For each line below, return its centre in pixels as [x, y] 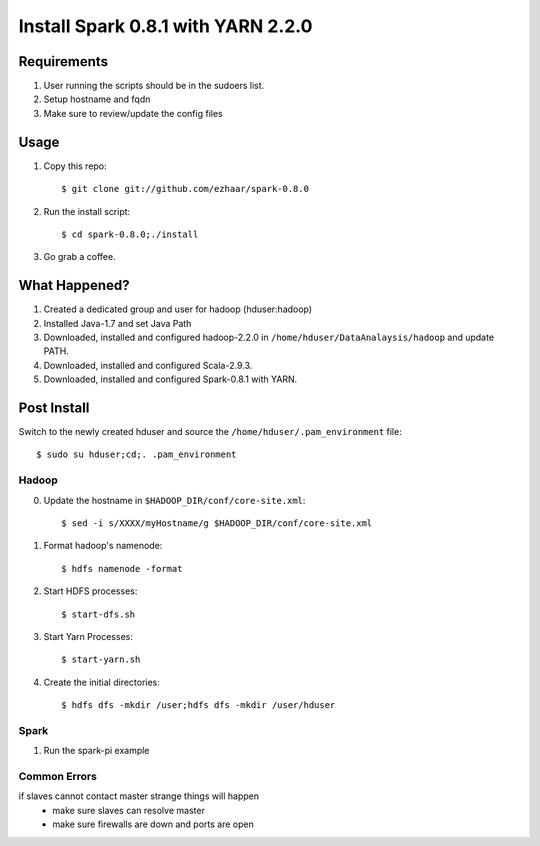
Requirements [63, 61]
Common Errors [57, 777]
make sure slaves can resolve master [128, 810]
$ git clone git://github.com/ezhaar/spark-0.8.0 [185, 189]
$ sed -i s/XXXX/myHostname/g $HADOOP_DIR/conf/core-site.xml [217, 523]
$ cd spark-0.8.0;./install [130, 234]
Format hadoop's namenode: [103, 546]
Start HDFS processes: [90, 591]
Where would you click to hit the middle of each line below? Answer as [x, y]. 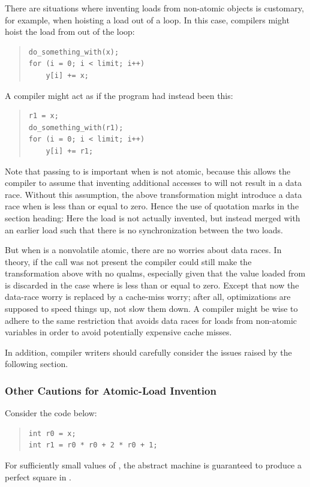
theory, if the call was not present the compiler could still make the [128, 261]
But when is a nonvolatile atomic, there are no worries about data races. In [143, 250]
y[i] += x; [67, 75]
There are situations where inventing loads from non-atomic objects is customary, [154, 8]
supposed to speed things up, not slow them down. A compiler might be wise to [151, 309]
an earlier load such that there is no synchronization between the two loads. [144, 229]
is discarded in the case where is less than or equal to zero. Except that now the [152, 285]
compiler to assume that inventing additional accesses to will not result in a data [154, 183]
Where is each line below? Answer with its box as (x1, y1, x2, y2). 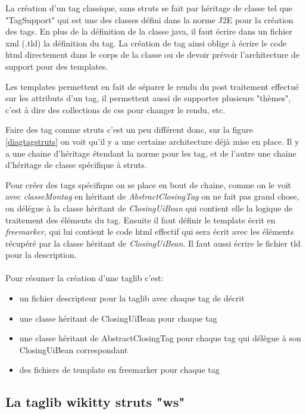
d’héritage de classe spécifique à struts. (5, 158, 147, 171)
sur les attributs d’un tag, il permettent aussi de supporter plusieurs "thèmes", (5, 92, 291, 104)
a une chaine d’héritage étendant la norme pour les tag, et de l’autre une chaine (5, 147, 296, 159)
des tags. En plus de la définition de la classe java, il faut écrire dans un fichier (5, 25, 292, 38)
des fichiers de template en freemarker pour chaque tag (19, 363, 220, 376)
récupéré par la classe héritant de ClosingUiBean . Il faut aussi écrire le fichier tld (5, 236, 301, 249)
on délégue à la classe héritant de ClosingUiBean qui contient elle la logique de (5, 201, 293, 214)
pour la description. (5, 248, 77, 261)
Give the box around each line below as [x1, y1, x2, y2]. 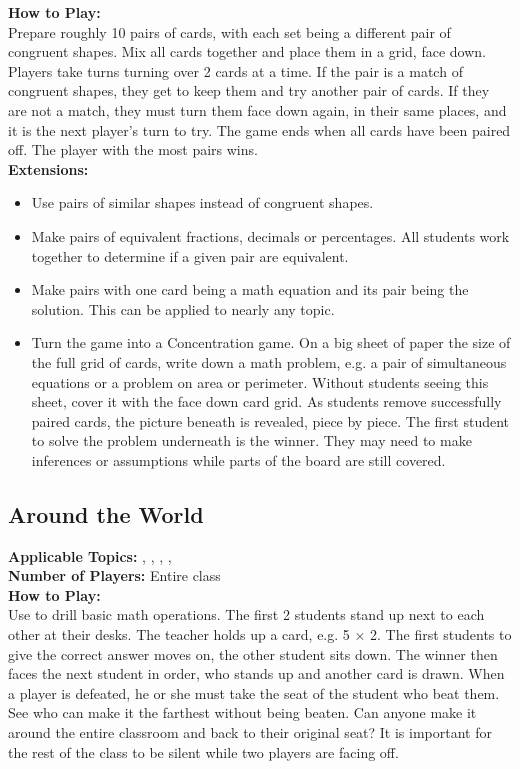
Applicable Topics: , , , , [8, 545, 172, 566]
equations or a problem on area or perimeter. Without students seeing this [31, 371, 489, 392]
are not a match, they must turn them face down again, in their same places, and [8, 99, 507, 120]
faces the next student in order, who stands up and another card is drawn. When [8, 663, 505, 684]
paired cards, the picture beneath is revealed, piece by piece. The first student [31, 410, 510, 431]
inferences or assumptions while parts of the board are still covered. [31, 449, 446, 470]
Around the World [8, 498, 204, 529]
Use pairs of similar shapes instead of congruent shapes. [31, 192, 374, 213]
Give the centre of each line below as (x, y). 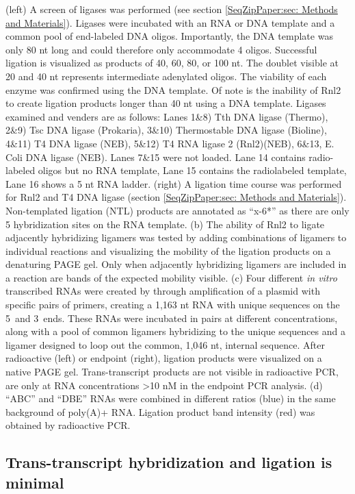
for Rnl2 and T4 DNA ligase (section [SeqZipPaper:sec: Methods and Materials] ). (176, 197)
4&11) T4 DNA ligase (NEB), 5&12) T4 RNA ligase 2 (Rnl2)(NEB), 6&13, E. (170, 143)
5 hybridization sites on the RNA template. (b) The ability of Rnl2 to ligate (165, 224)
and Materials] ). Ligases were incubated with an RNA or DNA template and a (170, 22)
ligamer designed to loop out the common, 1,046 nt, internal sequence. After (165, 344)
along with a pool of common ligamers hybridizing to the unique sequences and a (175, 331)
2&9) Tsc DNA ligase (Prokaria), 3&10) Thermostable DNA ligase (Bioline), (166, 130)
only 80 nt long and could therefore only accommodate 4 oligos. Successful (161, 49)
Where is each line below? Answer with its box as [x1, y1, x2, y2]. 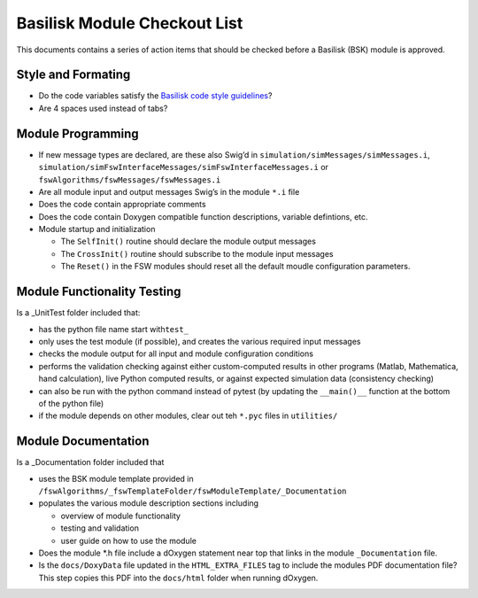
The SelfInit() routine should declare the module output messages [60, 236, 316, 247]
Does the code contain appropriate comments [38, 199, 207, 210]
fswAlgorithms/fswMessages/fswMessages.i [38, 175, 221, 185]
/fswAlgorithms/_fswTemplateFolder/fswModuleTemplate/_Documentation [38, 485, 347, 496]
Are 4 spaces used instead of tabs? [38, 103, 168, 113]
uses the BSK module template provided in [38, 473, 194, 484]
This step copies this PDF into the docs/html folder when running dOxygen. [38, 572, 319, 583]
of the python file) [38, 398, 104, 408]
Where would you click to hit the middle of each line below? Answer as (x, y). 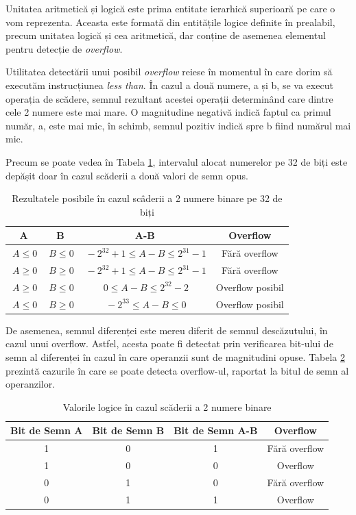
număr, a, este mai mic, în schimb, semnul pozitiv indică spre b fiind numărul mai (178, 125)
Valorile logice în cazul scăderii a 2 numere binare (167, 406)
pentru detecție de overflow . (64, 48)
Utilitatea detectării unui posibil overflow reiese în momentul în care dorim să (169, 72)
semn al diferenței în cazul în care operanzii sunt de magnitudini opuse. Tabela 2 (176, 356)
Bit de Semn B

○ ○ ○ ○ ○

◆ **EXERCISE DETAILS**
No pictures should appear in the copy, and each record above is to be returned exactly.

◆ **WRITTEN SOLUTION**
For each line below, return its centre in pixels as [x, y] 
Requirements [63, 61]
Common Errors [57, 777]
make sure slaves can resolve master [128, 810]
$ git clone git://github.com/ezhaar/spark-0.8.0 [185, 189]
$ sed -i s/XXXX/myHostname/g $HADOOP_DIR/conf/core-site.xml [217, 523]
$ cd spark-0.8.0;./install [130, 234]
Format hadoop's namenode: [103, 546]
Start HDFS processes: [90, 591]
Where would you click to hit the middle of each line below? Answer as [x, y]. 
theory, if the call was not present the compiler could still make the [128, 261]
But when is a nonvolatile atomic, there are no worries about data races. In [143, 250]
y[i] += x; [67, 75]
There are situations where inventing loads from non-atomic objects is customary, [154, 8]
supposed to speed things up, not slow them down. A compiler might be wise to [151, 309]
an earlier load such that there is no synchronization between the two loads. [144, 229]
is discarded in the case where is less than or equal to zero. Except that now the [152, 285]
compiler to assume that inventing additional accesses to will not result in a data [154, 183]
Where is each line below? Answer with its box as (x1, y1, x2, y2). 
d’héritage de classe spécifique à struts. (5, 158, 147, 171)
sur les attributs d’un tag, il permettent aussi de supporter plusieurs "thèmes", (5, 92, 291, 104)
a une chaine d’héritage étendant la norme pour les tag, et de l’autre une chaine (5, 147, 296, 159)
des tags. En plus de la définition de la classe java, il faut écrire dans un fichier (5, 25, 292, 38)
des fichiers de template en freemarker pour chaque tag (19, 363, 220, 376)
récupéré par la classe héritant de ClosingUiBean . Il faut aussi écrire le fichier tld (5, 236, 301, 249)
on délégue à la classe héritant de ClosingUiBean qui contient elle la logique de (5, 201, 293, 214)
pour la description. (5, 248, 77, 261)
Give the box around each line below as [x1, y1, x2, y2]. 
Applicable Topics: , , , , [8, 545, 172, 566]
equations or a problem on area or perimeter. Without students seeing this [31, 371, 489, 392]
are not a match, they must turn them face down again, in their same places, and [8, 99, 507, 120]
faces the next student in order, who stands up and another card is drawn. When [8, 663, 505, 684]
paired cards, the picture beneath is revealed, piece by piece. The first student [31, 410, 510, 431]
inferences or assumptions while parts of the board are still covered. [31, 449, 446, 470]
Around the World [8, 498, 204, 529]
Use pairs of similar shapes instead of congruent shapes. [31, 192, 374, 213]
Give the centre of each line below as (x, y). 
for Rnl2 and T4 DNA ligase (section [SeqZipPaper:sec: Methods and Materials] ). (176, 197)
4&11) T4 DNA ligase (NEB), 5&12) T4 RNA ligase 2 (Rnl2)(NEB), 6&13, E. (170, 143)
5 hybridization sites on the RNA template. (b) The ability of Rnl2 to ligate (165, 224)
and Materials] ). Ligases were incubated with an RNA or DNA template and a (170, 22)
ligamer designed to loop out the common, 1,046 nt, internal sequence. After (165, 344)
along with a pool of common ligamers hybridizing to the unique sequences and a (175, 331)
2&9) Tsc DNA ligase (Prokaria), 3&10) Thermostable DNA ligase (Bioline), (166, 130)
only 80 nt long and could therefore only accommodate 4 oligos. Successful (161, 49)
Where is each line below? Answer with its box as [x1, y1, x2, y2]. 
The SelfInit() routine should declare the module output messages [60, 236, 316, 247]
Does the code contain appropriate comments [38, 199, 207, 210]
fswAlgorithms/fswMessages/fswMessages.i [38, 175, 221, 185]
/fswAlgorithms/_fswTemplateFolder/fswModuleTemplate/_Documentation [38, 485, 347, 496]
Are 4 spaces used instead of tabs? [38, 103, 168, 113]
uses the BSK module template provided in [38, 473, 194, 484]
This step copies this PDF into the docs/html folder when running dOxygen. [38, 572, 319, 583]
of the python file) [38, 398, 104, 408]
Where would you click to hit the middle of each line below? Answer as (x, y). 
număr, a, este mai mic, în schimb, semnul pozitiv indică spre b fiind numărul mai (178, 125)
Valorile logice în cazul scăderii a 2 numere binare (167, 406)
pentru detecție de overflow . (64, 48)
Utilitatea detectării unui posibil overflow reiese în momentul în care dorim să (169, 72)
semn al diferenței în cazul în care operanzii sunt de magnitudini opuse. Tabela 2 (176, 356)
Bit de Semn B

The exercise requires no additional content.